• _Task to complete_:
Which of the lines below include "first"? Each one should be copied out.

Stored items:
☆ ☆ ☆

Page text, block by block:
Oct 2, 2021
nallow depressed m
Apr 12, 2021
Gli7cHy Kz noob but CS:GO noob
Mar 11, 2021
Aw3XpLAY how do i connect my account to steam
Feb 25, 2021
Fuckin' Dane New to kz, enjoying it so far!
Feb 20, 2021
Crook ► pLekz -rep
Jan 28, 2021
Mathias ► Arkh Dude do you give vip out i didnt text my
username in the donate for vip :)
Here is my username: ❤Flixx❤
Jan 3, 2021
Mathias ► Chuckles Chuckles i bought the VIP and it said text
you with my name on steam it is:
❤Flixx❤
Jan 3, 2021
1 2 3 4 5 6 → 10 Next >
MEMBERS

☆ ☆ ☆

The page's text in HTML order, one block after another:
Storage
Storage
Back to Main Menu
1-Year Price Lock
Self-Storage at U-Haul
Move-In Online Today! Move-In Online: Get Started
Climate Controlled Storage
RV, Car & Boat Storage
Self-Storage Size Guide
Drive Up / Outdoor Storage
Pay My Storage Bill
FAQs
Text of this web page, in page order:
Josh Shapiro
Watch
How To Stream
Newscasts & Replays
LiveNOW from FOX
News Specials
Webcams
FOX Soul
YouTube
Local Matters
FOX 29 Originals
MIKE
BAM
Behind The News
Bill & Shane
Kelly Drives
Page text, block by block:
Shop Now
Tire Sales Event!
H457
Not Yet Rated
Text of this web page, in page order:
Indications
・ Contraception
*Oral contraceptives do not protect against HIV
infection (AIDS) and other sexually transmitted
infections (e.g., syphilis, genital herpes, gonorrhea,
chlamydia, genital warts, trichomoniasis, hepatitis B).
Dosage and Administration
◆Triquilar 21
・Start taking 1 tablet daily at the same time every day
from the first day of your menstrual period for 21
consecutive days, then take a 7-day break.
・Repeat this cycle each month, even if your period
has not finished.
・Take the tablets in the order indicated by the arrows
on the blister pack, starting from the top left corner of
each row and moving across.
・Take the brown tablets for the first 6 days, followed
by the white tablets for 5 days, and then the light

☆ ☆ ☆

• _Task output_:
from the first day of your menstrual period for 21
・Take the brown tablets for the first 6 days, followed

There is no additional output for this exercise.